**EXERCISE INSTRUCTIONS**
Once the pictures are set aside, transcribe the remaining data exactly.

**DATA SHOWN**
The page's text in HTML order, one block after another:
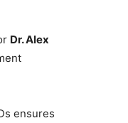
Dr. Alex
ensures
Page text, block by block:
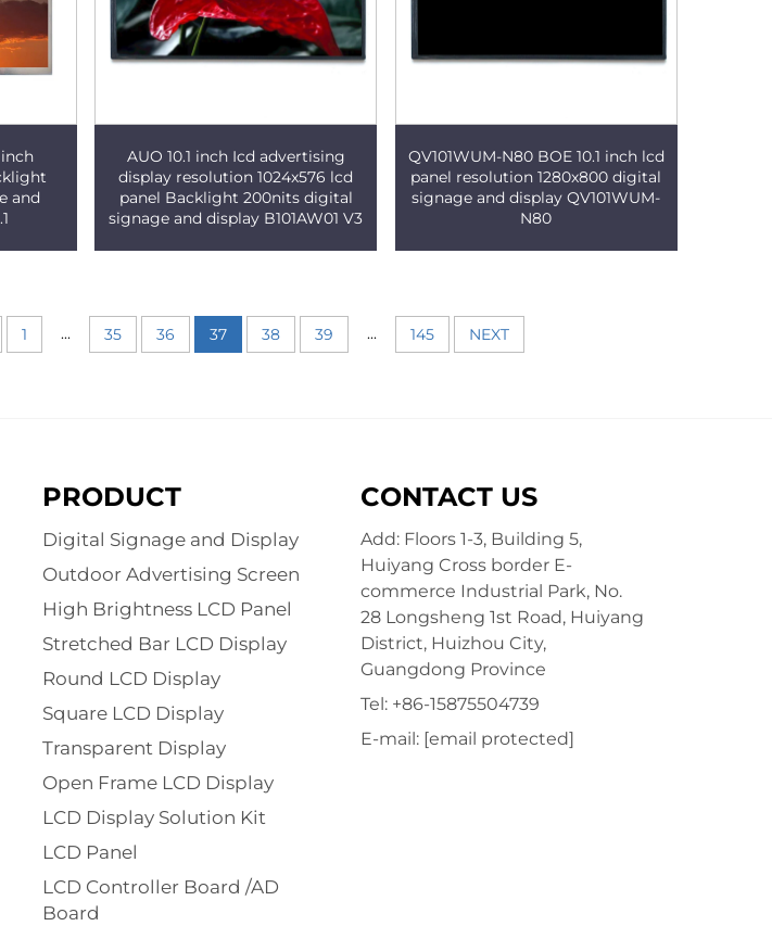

**RESPONSE TO THE EXERCISE**
The page's text in HTML order, one block after another:
Dr. Alex
ensures
Page text, block by block:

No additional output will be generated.